**Work request**: Below are some entries. Copy each line in them that holds "Kanjimull".
━━━━━━━━
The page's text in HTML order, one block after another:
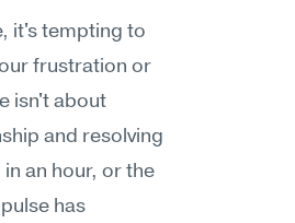
it's tempting to
frustration or
isn't about
and resolving
an hour, or the
has
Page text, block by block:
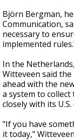
Björn Bergman,
Communication,
necessary to
implemented
In the
Witteveen said
ahead with the
a system to
closely with its
"If you have
it today,"
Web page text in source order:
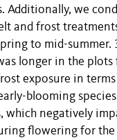
we
and frost
to mid-summer.
longer in the plots
exposure in
blooming
which negatively
flowering for the
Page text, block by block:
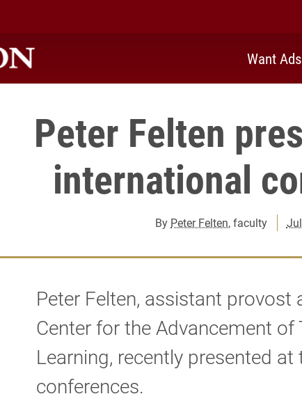
Want Ads
Peter Felten
international
By Peter Felten, faculty
Peter Felten, assistant provost
Center for the Advancement of
Learning, recently presented
conferences.
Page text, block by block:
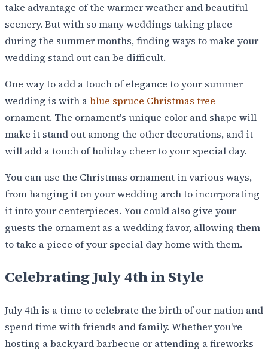
take advantage of the warmer weather and beautiful
scenery. But with so many weddings taking place
during the summer months, finding ways to make your
wedding stand out can be difficult.
One way to add a touch of elegance to your summer
wedding is with ablue spruce Christmas tree
ornament. The ornament's unique color and shape will
make it stand out among the other decorations, and it
will add a touch of holiday cheer to your special day.
You can use the Christmas ornament in various ways,
from hanging it on your wedding arch to incorporating
it into your centerpieces. You could also give your
guests the ornament as a wedding favor, allowing them
to take a piece of your special day home with them.
Celebrating July 4th in Style
July 4th is a time to celebrate the birth of our nation and
spend time with friends and family. Whether you're
hosting a backyard barbecue or attending a fireworks
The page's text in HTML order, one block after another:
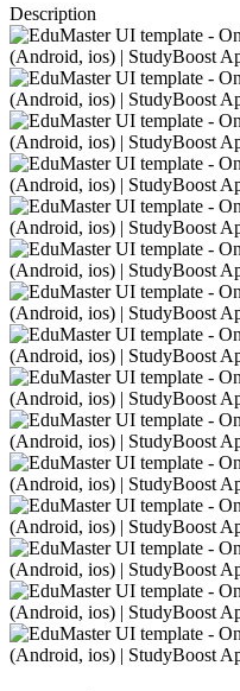
Description
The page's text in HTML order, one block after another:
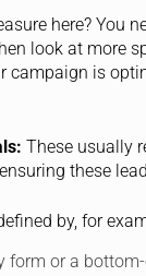
here? You
look at more
campaign is
These usually
these
by, for
form or a
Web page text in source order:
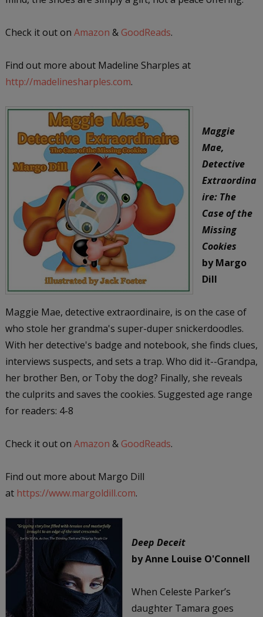
Check it out on Amazon & GoodReads.
Find out more about Madeline Sharples at
http://madelinesharples.com.
Maggie
Mae,
Detective
Extraordina
ire: The
Case of the
Missing
Cookies
by Margo
Dill
Maggie Mae, detective extraordinaire, is on the case of
who stole her grandma's super-duper snickerdoodles.
With her detective's badge and notebook, she finds clues,
interviews suspects, and sets a trap. Who did it--Grandpa,
her brother Ben, or Toby the dog? Finally, she reveals
the culprits and saves the cookies. Suggested age range
for readers: 4-8
Check it out on Amazon & GoodReads.
Find out more about Margo Dill
at https://www.margoldill.com.
Deep Deceit
by Anne Louise O'Connell
When Celeste Parker’s
daughter Tamara goes
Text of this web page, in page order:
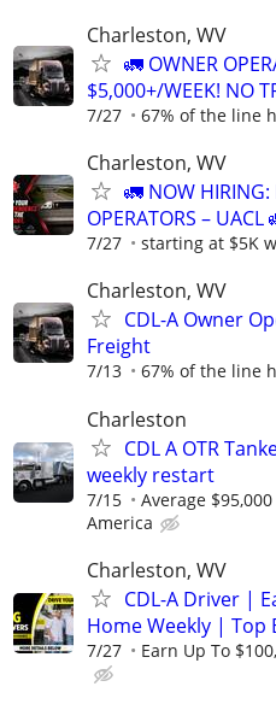
Charleston, WV
🚛 OWNER
$5,000+/WEEK! NO
7/27 67% of the line
Charleston, WV
🚛 NOW HIRING:
OPERATORS – UACL
7/27 starting at $5K
Charleston, WV
CDL-A Owner
Freight
7/13 67% of the line
Charleston
CDL A OTR
weekly restart
7/15 Average
America
Charleston, WV
CDL-A Driver |
Home Weekly | Top
7/27 Earn Up To
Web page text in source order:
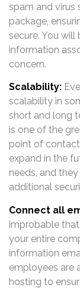
spam and virus
package,
secure. You
information
concern.
Scalability:
scalability in
short and long
is one of the
point of
expand in the
needs, and
additional
Connect all
improbable
your entire
information
employees are
hosting to
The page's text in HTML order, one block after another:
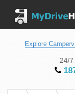
Explore
24/
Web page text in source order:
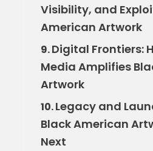
Visibility, and
American Artwork
9.Digital Frontiers:
Media Amplifies
Artwork
10.Legacy and
Black American
Next
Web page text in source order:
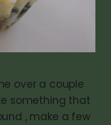
over a couple
something that
, make a few
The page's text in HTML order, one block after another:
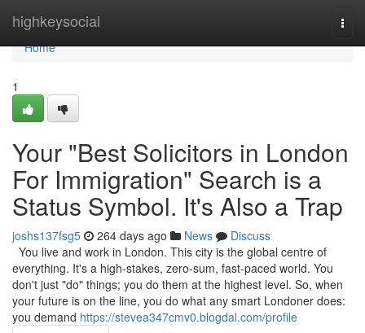
highkeysocial
Home
Home
1
Your "Best Solicitors in London
For Immigration" Search is a
Status Symbol. It's Also a Trap
joshs137fsg5 264 days ago News
Discuss
You live and work in London. This city is the global centre of
everything. It's a high-stakes, zero-sum, fast-paced world. You
don't just "do" things; you do them at the highest level. So, when
your future is on the line, you do what any smart Londoner does:
you demand https://stevea347cmv0.blogdal.com/profile
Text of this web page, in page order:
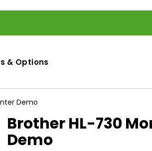
& Options
Demo
Brother HL-730
Demo
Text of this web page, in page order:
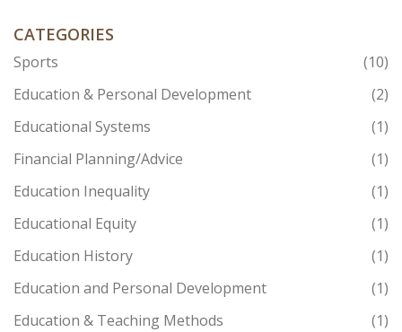
CATEGORIES
Sports
(10)
Education & Personal Development
(2)
Educational Systems
(1)
Financial Planning/Advice
(1)
Education Inequality
(1)
Educational Equity
(1)
Education History
(1)
Education and Personal Development
(1)
Education & Teaching Methods
(1)
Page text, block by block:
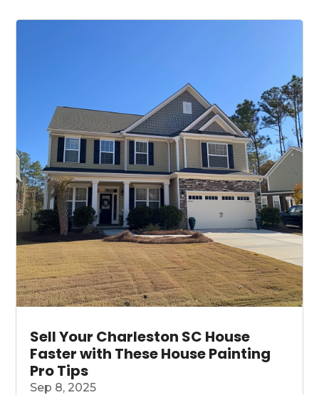
Sell Your Charleston SC House
Faster with These House Painting
Pro Tips
Sep 8, 2025
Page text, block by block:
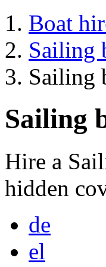
Boat
Sailing
Sailing
Sailing
Hire a
hidden
de
el
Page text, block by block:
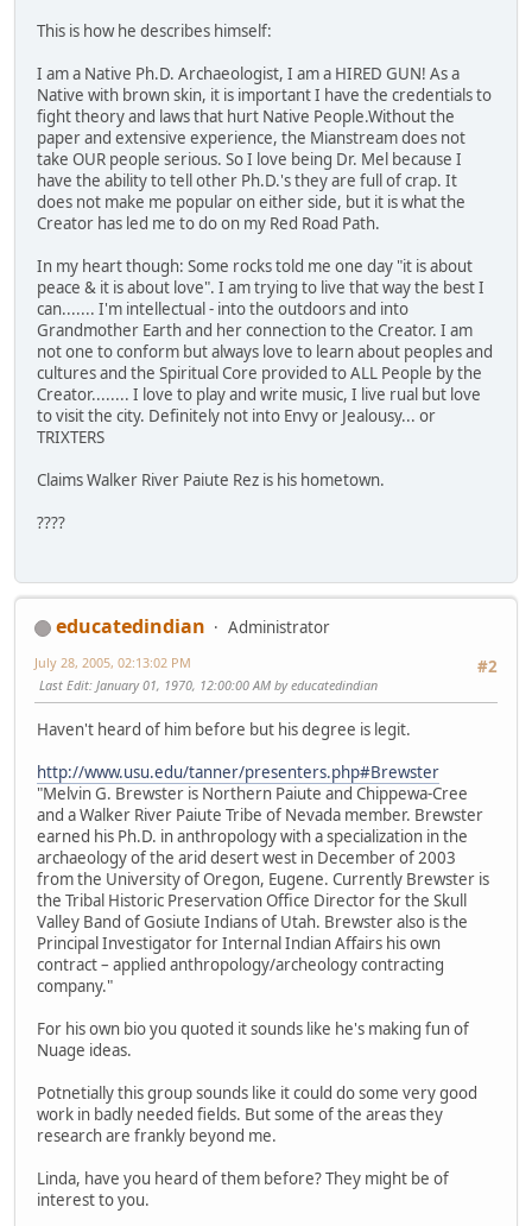
This is how he describes himself:
I am a Native Ph.D. Archaeologist, I am a HIRED GUN! As a
Native with brown skin, it is important I have the credentials to
fight theory and laws that hurt Native People.Without the
paper and extensive experience, the Mianstream does not
take OUR people serious. So I love being Dr. Mel because I
have the ability to tell other Ph.D.'s they are full of crap. It
does not make me popular on either side, but it is what the
Creator has led me to do on my Red Road Path.
In my heart though: Some rocks told me one day "it is about
peace & it is about love". I am trying to live that way the best I
can....... I'm intellectual - into the outdoors and into
Grandmother Earth and her connection to the Creator. I am
not one to conform but always love to learn about peoples and
cultures and the Spiritual Core provided to ALL People by the
Creator........ I love to play and write music, I live rual but love
to visit the city. Definitely not into Envy or Jealousy... or
TRIXTERS
Claims Walker River Paiute Rez is his hometown.
????
educatedindian
Administrator
#2
July 28, 2005, 02:13:02 PM
Last Edit: January 01, 1970, 12:00:00 AM by educatedindian
Haven't heard of him before but his degree is legit.
http://www.usu.edu/tanner/presenters.php#Brewster
"Melvin G. Brewster is Northern Paiute and Chippewa-Cree
and a Walker River Paiute Tribe of Nevada member. Brewster
earned his Ph.D. in anthropology with a specialization in the
archaeology of the arid desert west in December of 2003
from the University of Oregon, Eugene. Currently Brewster is
the Tribal Historic Preservation Office Director for the Skull
Valley Band of Gosiute Indians of Utah. Brewster also is the
Principal Investigator for Internal Indian Affairs his own
contract – applied anthropology/archeology contracting
company."
For his own bio you quoted it sounds like he's making fun of
Nuage ideas.
Potnetially this group sounds like it could do some very good
work in badly needed fields. But some of the areas they
research are frankly beyond me.
Linda, have you heard of them before? They might be of
interest to you.
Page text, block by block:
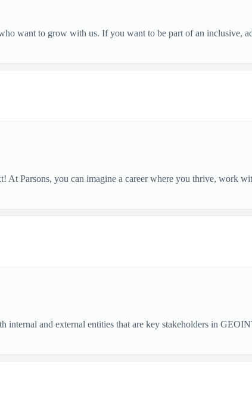
want to grow with us. If you want to be part of an inclusive,
Parsons, you can imagine a career where you thrive, work
internal and external entities that are key stakeholders in
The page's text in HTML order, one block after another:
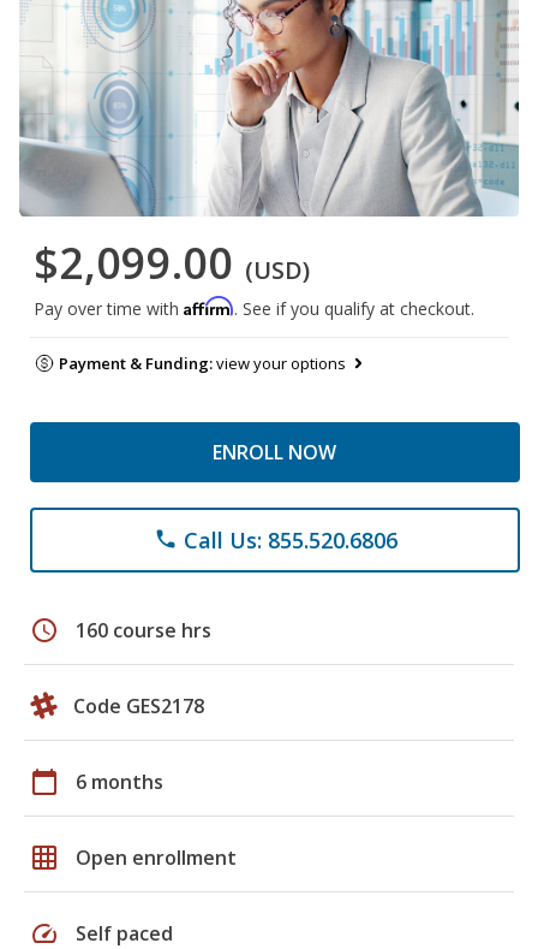
$2,099.00 (USD)
Pay over time with Affirm. See if you qualify at checkout.
Payment & Funding:view your options
ENROLL NOW
phone Call Us: 855.520.6806
schedule 160 course hrs
Code GES2178
calendar_today 6 months
grid_on Open enrollment
speed Self paced
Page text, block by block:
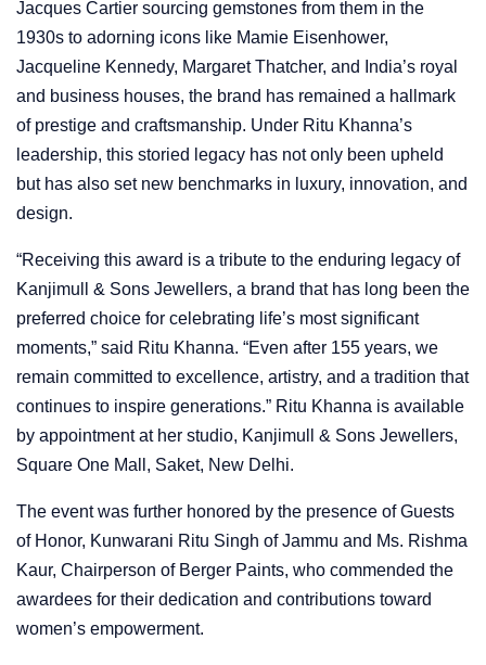
Jacques Cartier sourcing gemstones from them in the
1930s to adorning icons like Mamie Eisenhower,
Jacqueline Kennedy, Margaret Thatcher, and India’s royal
and business houses, the brand has remained a hallmark
of prestige and craftsmanship. Under Ritu Khanna’s
leadership, this storied legacy has not only been upheld
but has also set new benchmarks in luxury, innovation, and
design.
“Receiving this award is a tribute to the enduring legacy of
Kanjimull & Sons Jewellers, a brand that has long been the
preferred choice for celebrating life’s most significant
moments,” said Ritu Khanna. “Even after 155 years, we
remain committed to excellence, artistry, and a tradition that
continues to inspire generations.” Ritu Khanna is available
by appointment at her studio, Kanjimull & Sons Jewellers,
Square One Mall, Saket, New Delhi.
The event was further honored by the presence of Guests
of Honor, Kunwarani Ritu Singh of Jammu and Ms. Rishma
Kaur, Chairperson of Berger Paints, who commended the
awardees for their dedication and contributions toward
women’s empowerment.
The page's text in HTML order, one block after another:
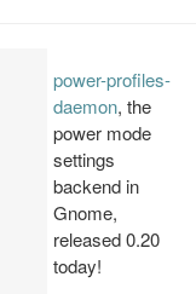
power-profiles-
daemon, the
power mode
settings
backend in
Gnome,
released 0.20
today!
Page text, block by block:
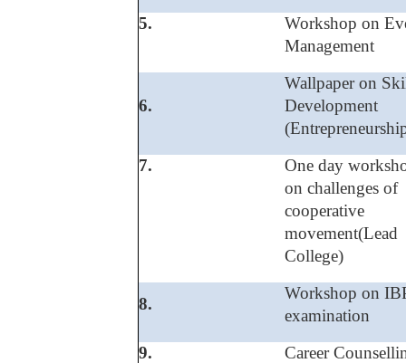
5.
Workshop on
Management
6.
Wallpaper on
Development
7.
One day
on challenges of
cooperative
movement(Lead
College)
8.
Workshop on
examination
9.
Career
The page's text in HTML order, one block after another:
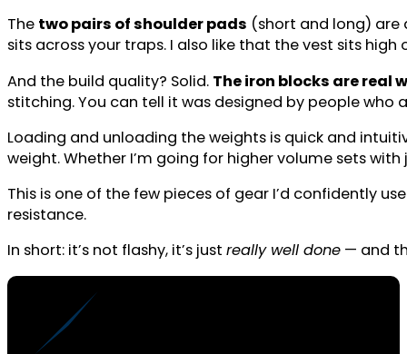
The two pairs of shoulder pads (short and long) are
sits across your traps. I also like that the vest sits
And the build quality? Solid. The iron blocks are real
stitching. You can tell it was designed by people who
Loading and unloading the weights is quick and
weight. Whether I’m going for higher volume sets
This is one of the few pieces of gear I’d confidently
resistance.
In short: it’s not flashy, it’s just really well done — and
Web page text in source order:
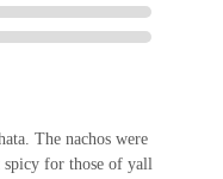
The nachos were
for those of yall
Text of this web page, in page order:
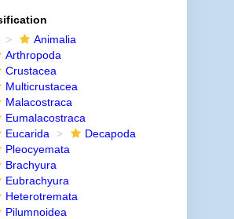
Animalia
Arthropoda
Crustacea
Multicrustacea
Malacostraca
Eumalacostraca
Eucarida
Decapoda
Pleocyemata
Brachyura
Eubrachyura
Heterotremata
Pilumnoidea
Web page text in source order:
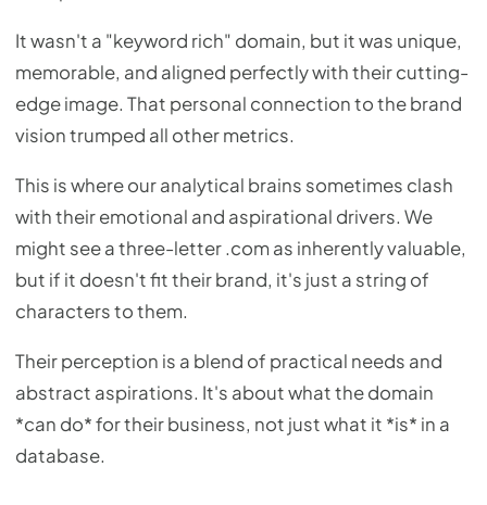
It wasn't a "keyword rich" domain, but it was unique,
memorable, and aligned perfectly with their cutting-
edge image. That personal connection to the brand
vision trumped all other metrics.
This is where our analytical brains sometimes clash
with their emotional and aspirational drivers. We
might see a three-letter .com as inherently valuable,
but if it doesn't fit their brand, it's just a string of
characters to them.
Their perception is a blend of practical needs and
abstract aspirations. It's about what the domain
*can do* for their business, not just what it *is* in a
database.
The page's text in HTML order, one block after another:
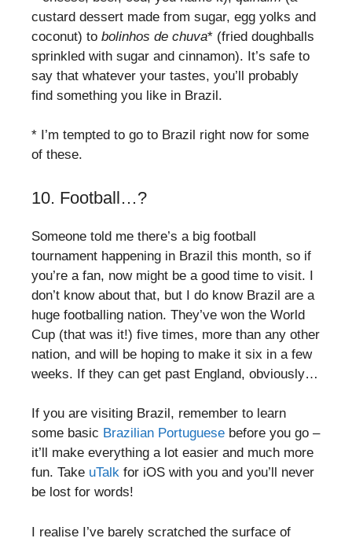
custard dessert made from sugar, egg yolks and
coconut) to bolinhos de chuva* (fried doughballs
sprinkled with sugar and cinnamon). It’s safe to
say that whatever your tastes, you’ll probably
find something you like in Brazil.
* I’m tempted to go to Brazil right now for some
of these.
10. Football…?
Someone told me there’s a big football
tournament happening in Brazil this month, so if
you’re a fan, now might be a good time to visit. I
don’t know about that, but I do know Brazil are a
huge footballing nation. They’ve won the World
Cup (that was it!) five times, more than any other
nation, and will be hoping to make it six in a few
weeks. If they can get past England, obviously…
If you are visiting Brazil, remember to learn
some basic Brazilian Portuguese before you go –
it’ll make everything a lot easier and much more
fun. Take uTalk for iOS with you and you’ll never
be lost for words!
I realise I’ve barely scratched the surface of
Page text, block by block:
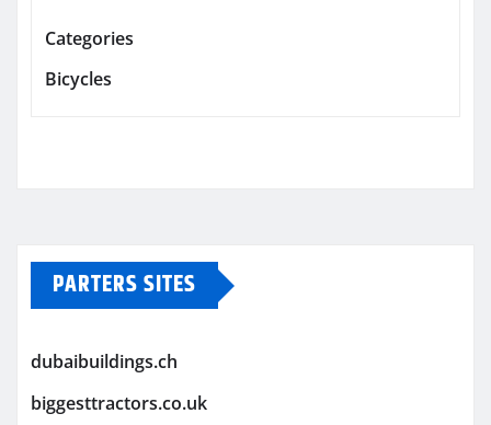
Categories
Bicycles
PARTERS SITES
dubaibuildings.ch
biggesttractors.co.uk
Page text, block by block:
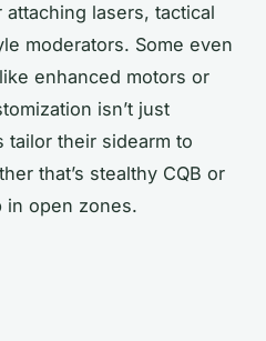
lasers, tactical
moderators. Some even
enhanced motors or
isn’t just
their sidearm to
that’s stealthy CQB or
in open zones.
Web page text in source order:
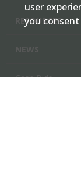
RESOURCES
Cash Bids
user
you
━━━━━━━━
**The answer**:
Kanjimull & Sons Jewellers, a brand that has long been the
by appointment at her studio, Kanjimull & Sons Jewellers,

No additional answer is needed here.